* _Task statement_
Starting with the line below that holds "and then answer" and stopping after the line that holds "Criador captura as", transcribe the lines exactly, leaving out all pictures.
BEGIN
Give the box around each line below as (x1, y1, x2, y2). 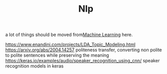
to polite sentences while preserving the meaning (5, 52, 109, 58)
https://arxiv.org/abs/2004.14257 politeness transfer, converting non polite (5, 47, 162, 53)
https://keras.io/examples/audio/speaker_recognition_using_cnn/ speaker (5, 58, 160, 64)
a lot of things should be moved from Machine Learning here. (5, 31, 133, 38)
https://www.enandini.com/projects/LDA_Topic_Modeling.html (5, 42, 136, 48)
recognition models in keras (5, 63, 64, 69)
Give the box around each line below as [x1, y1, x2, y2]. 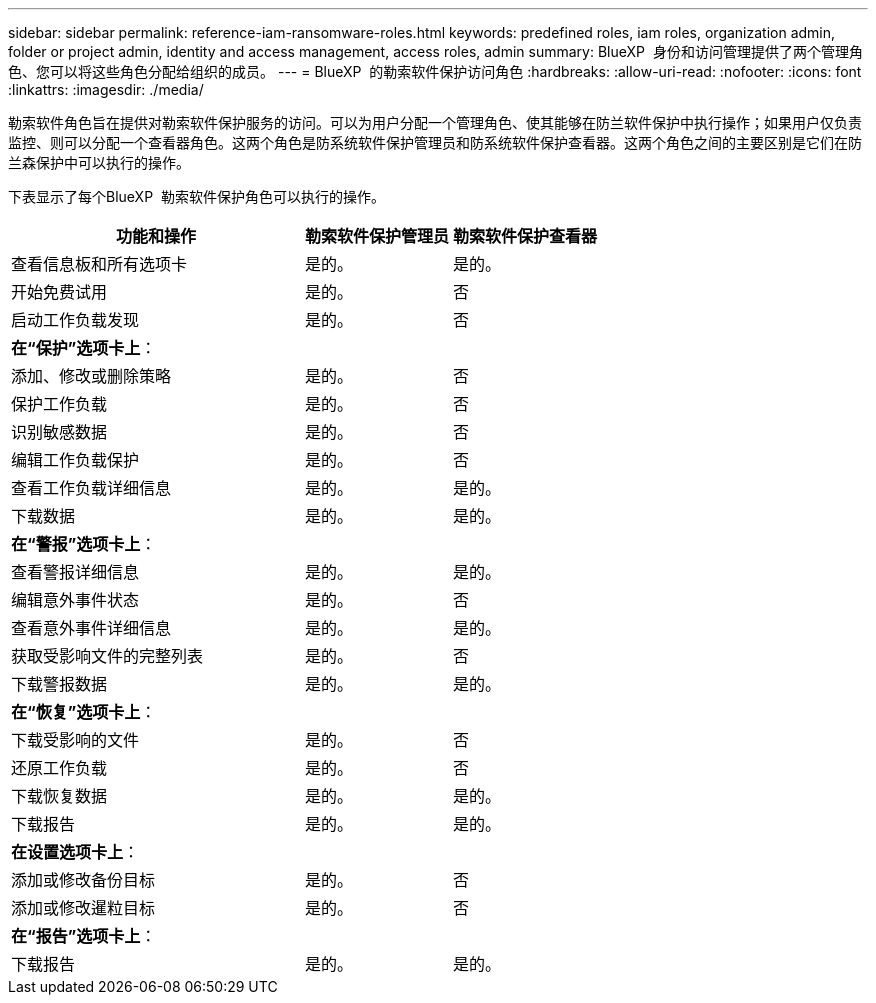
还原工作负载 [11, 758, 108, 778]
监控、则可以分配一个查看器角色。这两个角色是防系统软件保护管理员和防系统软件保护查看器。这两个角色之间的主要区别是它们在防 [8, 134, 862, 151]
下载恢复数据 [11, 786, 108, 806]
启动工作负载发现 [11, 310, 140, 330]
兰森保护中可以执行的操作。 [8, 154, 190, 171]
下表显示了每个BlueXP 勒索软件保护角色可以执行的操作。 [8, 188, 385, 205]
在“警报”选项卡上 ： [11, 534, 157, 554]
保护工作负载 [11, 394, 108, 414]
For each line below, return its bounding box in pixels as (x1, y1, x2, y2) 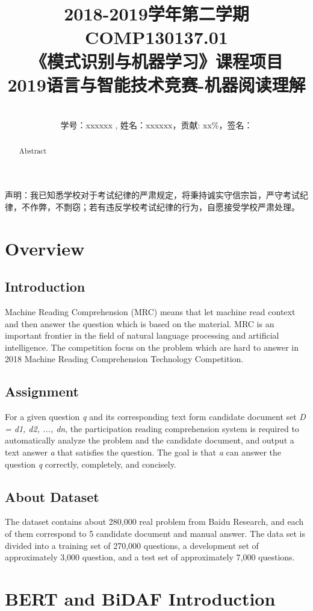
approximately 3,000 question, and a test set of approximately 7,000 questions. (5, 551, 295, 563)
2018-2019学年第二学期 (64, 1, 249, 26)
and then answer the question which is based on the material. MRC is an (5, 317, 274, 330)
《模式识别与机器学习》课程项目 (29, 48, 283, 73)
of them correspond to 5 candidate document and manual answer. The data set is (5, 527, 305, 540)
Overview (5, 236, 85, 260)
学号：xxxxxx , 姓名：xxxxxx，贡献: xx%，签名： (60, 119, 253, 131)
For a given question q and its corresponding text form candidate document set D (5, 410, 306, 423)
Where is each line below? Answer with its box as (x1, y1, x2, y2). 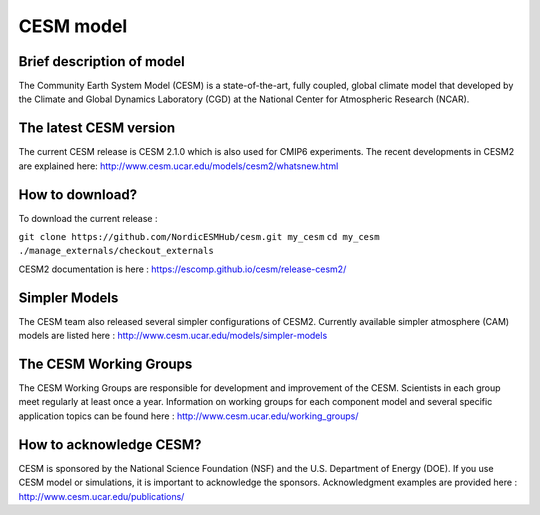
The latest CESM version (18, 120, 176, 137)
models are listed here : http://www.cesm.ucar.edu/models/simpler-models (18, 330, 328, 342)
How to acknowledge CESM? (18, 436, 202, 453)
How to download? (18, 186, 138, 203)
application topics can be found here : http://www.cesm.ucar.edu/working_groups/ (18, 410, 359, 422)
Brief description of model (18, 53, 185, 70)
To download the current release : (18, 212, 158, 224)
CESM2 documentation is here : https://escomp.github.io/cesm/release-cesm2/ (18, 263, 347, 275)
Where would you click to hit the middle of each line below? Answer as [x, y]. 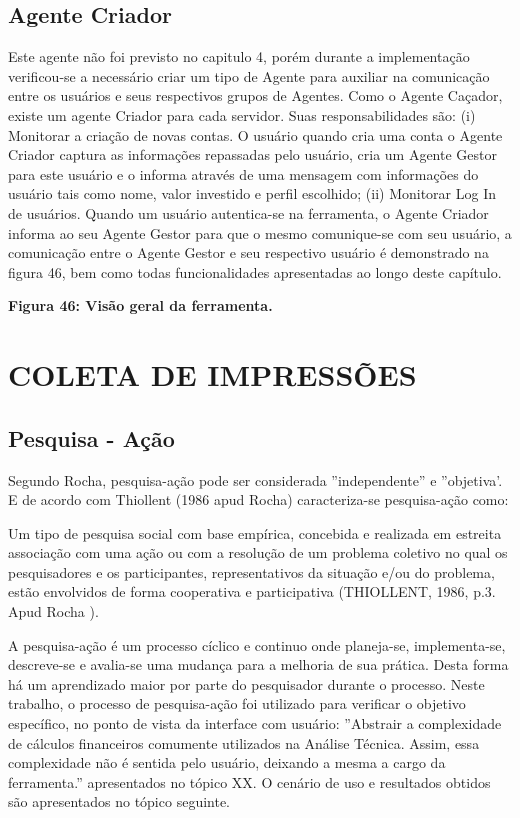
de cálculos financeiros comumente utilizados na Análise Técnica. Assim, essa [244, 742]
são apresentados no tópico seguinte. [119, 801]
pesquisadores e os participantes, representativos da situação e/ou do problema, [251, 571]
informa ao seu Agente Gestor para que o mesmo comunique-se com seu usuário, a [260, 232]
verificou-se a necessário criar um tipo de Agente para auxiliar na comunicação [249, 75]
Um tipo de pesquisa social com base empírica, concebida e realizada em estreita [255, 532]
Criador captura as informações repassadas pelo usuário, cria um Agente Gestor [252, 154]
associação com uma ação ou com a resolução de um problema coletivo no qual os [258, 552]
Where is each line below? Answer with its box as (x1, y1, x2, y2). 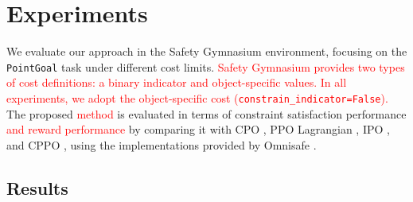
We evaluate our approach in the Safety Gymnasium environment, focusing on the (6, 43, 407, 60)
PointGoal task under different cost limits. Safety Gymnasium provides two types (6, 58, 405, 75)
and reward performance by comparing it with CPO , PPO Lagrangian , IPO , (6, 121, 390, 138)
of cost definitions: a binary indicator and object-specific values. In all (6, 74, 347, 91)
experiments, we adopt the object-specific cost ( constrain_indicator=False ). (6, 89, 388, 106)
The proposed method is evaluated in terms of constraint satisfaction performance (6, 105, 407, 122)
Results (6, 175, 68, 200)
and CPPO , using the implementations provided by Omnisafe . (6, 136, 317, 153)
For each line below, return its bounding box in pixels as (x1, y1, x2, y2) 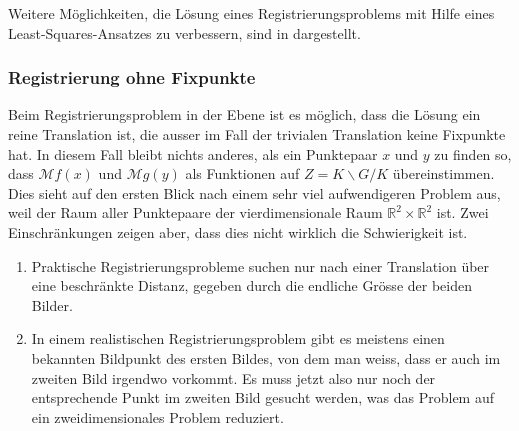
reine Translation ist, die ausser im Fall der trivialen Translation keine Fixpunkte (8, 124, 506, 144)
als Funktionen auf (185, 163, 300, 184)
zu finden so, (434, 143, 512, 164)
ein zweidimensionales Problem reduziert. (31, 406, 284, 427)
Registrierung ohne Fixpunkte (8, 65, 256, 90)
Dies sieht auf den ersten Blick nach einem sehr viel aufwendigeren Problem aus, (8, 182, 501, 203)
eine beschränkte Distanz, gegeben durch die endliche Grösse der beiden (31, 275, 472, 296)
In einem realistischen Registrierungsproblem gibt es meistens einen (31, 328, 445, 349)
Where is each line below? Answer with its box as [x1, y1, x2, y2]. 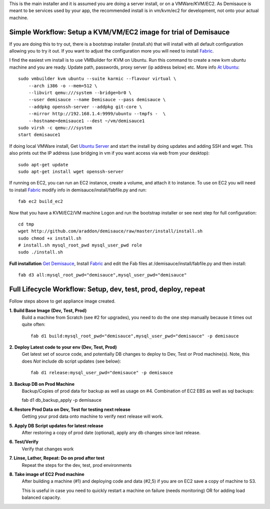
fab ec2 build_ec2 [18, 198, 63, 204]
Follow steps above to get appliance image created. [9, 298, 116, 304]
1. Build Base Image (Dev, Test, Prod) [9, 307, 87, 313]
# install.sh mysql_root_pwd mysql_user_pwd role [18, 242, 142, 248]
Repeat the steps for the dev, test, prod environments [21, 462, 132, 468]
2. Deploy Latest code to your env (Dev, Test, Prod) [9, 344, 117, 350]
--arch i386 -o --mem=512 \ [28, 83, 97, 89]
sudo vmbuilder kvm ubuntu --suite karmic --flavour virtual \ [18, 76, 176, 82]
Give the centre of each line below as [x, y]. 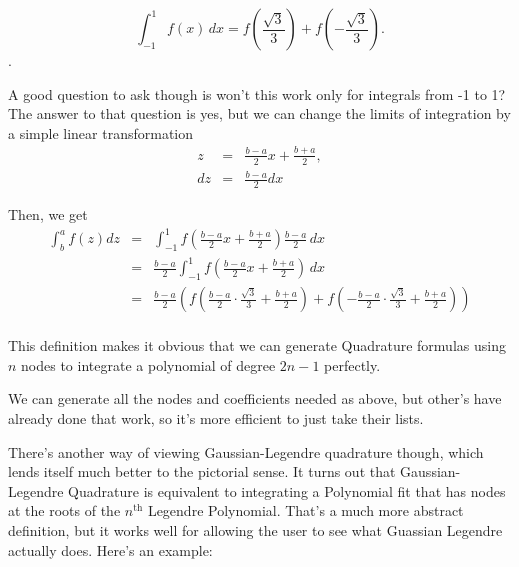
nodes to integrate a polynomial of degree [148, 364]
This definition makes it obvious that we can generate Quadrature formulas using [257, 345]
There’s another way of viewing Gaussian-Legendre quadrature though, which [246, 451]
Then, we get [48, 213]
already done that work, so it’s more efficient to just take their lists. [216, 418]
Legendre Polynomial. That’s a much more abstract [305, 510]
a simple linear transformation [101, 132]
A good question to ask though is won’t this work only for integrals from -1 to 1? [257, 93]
END
* _Response to the exercise_
and then answer the question which is based on the material. MRC is an (5, 317, 274, 330)
《模式识别与机器学习》课程项目 (29, 48, 283, 73)
of them correspond to 5 candidate document and manual answer. The data set is (5, 527, 305, 540)
Overview (5, 236, 85, 260)
学号：xxxxxx , 姓名：xxxxxx，贡献: xx%，签名： (60, 119, 253, 131)
For a given question q and its corresponding text form candidate document set D (5, 410, 306, 423)
Where is each line below? Answer with its box as (x1, y1, x2, y2). 
The latest CESM version (18, 120, 176, 137)
models are listed here : http://www.cesm.ucar.edu/models/simpler-models (18, 330, 328, 342)
How to acknowledge CESM? (18, 436, 202, 453)
How to download? (18, 186, 138, 203)
application topics can be found here : http://www.cesm.ucar.edu/working_groups/ (18, 410, 359, 422)
Brief description of model (18, 53, 185, 70)
To download the current release : (18, 212, 158, 224)
CESM2 documentation is here : https://escomp.github.io/cesm/release-cesm2/ (18, 263, 347, 275)
Where would you click to hit the middle of each line below? Answer as [x, y]. 
de cálculos financeiros comumente utilizados na Análise Técnica. Assim, essa [244, 742]
são apresentados no tópico seguinte. [119, 801]
pesquisadores e os participantes, representativos da situação e/ou do problema, [251, 571]
informa ao seu Agente Gestor para que o mesmo comunique-se com seu usuário, a [260, 232]
verificou-se a necessário criar um tipo de Agente para auxiliar na comunicação [249, 75]
Um tipo de pesquisa social com base empírica, concebida e realizada em estreita [255, 532]
Criador captura as informações repassadas pelo usuário, cria um Agente Gestor [252, 154]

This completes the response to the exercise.